• _Work task_: Your answer should hold only the lines from the one containing "movement for deep ocean stewardship." through the last line below, copied exactly; pictures stay out.

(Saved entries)
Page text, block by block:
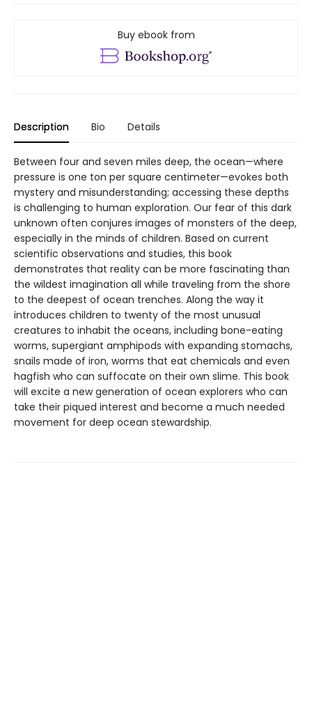
Buy ebook from
Description Bio Details
Between four and seven miles deep, the ocean—where
pressure is one ton per square centimeter—evokes both
mystery and misunderstanding; accessing these depths
is challenging to human exploration. Our fear of this dark
unknown often conjures images of monsters of the deep,
especially in the minds of children. Based on current
scientific observations and studies, this book
demonstrates that reality can be more fascinating than
the wildest imagination all while traveling from the shore
to the deepest of ocean trenches. Along the way it
introduces children to twenty of the most unusual
creatures to inhabit the oceans, including bone-eating
worms, supergiant amphipods with expanding stomachs,
snails made of iron, worms that eat chemicals and even
hagfish who can suffocate on their own slime. This book
will excite a new generation of ocean explorers who can
take their piqued interest and become a much needed
movement for deep ocean stewardship.
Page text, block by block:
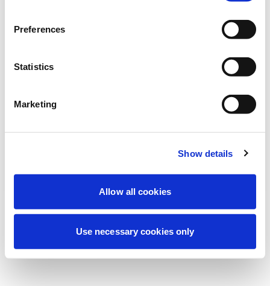
Preferences
Statistics
Marketing
Show details
Allow all cookies
Use necessary cookies only
Estamos realizando uma manutenção
experiência. Não se preocupe, voltaremos
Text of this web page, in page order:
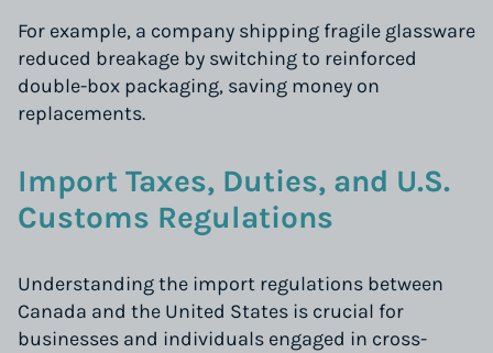
For example, a company shipping fragile glassware
reduced breakage by switching to reinforced
double-box packaging, saving money on
replacements.
Import Taxes, Duties, and U.S.
Customs Regulations
Understanding the import regulations between
Canada and the United States is crucial for
businesses and individuals engaged in cross-
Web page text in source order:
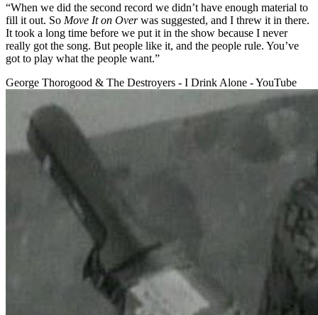
“When we did the second record we didn’t have enough material to
fill it out. So Move It on Overwas suggested, and I threw it in there.
It took a long time before we put it in the show because I never
really got the song. But people like it, and the people rule. You’ve
got to play what the people want.”
George Thorogood & The Destroyers - I Drink Alone - YouTube
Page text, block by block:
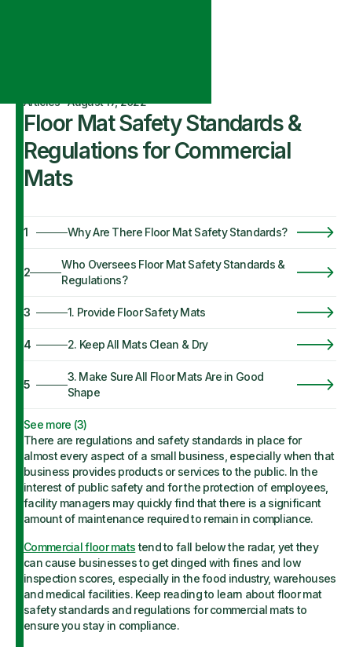
Articles·August 17, 2022
Floor Mat Safety Standards &
Regulations for Commercial
Mats
1 Why Are There Floor Mat Safety Standards?
2
Who Oversees Floor Mat Safety Standards &
Regulations?
3 1. Provide Floor Safety Mats
4 2. Keep All Mats Clean & Dry
5
3. Make Sure All Floor Mats Are in Good
Shape
See more (3)
There are regulations and safety standards in place for
almost every aspect of a small business, especially when that
business provides products or services to the public. In the
interest of public safety and for the protection of employees,
facility managers may quickly find that there is a significant
amount of maintenance required to remain in compliance.
Commercial floor matstend to fall below the radar, yet they
can cause businesses to get dinged with fines and low
inspection scores, especially in the food industry, warehouses
and medical facilities. Keep reading to learn about floor mat
safety standards and regulations for commercial mats to
ensure you stay in compliance.

• _Response to the exercise_:
movement for deep ocean stewardship.
Page text, block by block:
Preferences
Statistics
Marketing
Show details
Allow all cookies
Use necessary cookies only
Estamos realizando uma manutenção
experiência. Não se preocupe, voltaremos
Text of this web page, in page order:
For example, a company shipping fragile glassware
reduced breakage by switching to reinforced
double-box packaging, saving money on
replacements.
Import Taxes, Duties, and U.S.
Customs Regulations
Understanding the import regulations between
Canada and the United States is crucial for
businesses and individuals engaged in cross-
Web page text in source order:
“When we did the second record we didn’t have enough material to
fill it out. So Move It on Overwas suggested, and I threw it in there.
It took a long time before we put it in the show because I never
really got the song. But people like it, and the people rule. You’ve
got to play what the people want.”
George Thorogood & The Destroyers - I Drink Alone - YouTube
Page text, block by block:
Articles·August 17, 2022
Floor Mat Safety Standards &
Regulations for Commercial
Mats
1 Why Are There Floor Mat Safety Standards?
2
Who Oversees Floor Mat Safety Standards &
Regulations?
3 1. Provide Floor Safety Mats
4 2. Keep All Mats Clean & Dry
5
3. Make Sure All Floor Mats Are in Good
Shape
See more (3)
There are regulations and safety standards in place for
almost every aspect of a small business, especially when that
business provides products or services to the public. In the
interest of public safety and for the protection of employees,
facility managers may quickly find that there is a significant
amount of maintenance required to remain in compliance.
Commercial floor matstend to fall below the radar, yet they
can cause businesses to get dinged with fines and low
inspection scores, especially in the food industry, warehouses
and medical facilities. Keep reading to learn about floor mat
safety standards and regulations for commercial mats to
ensure you stay in compliance.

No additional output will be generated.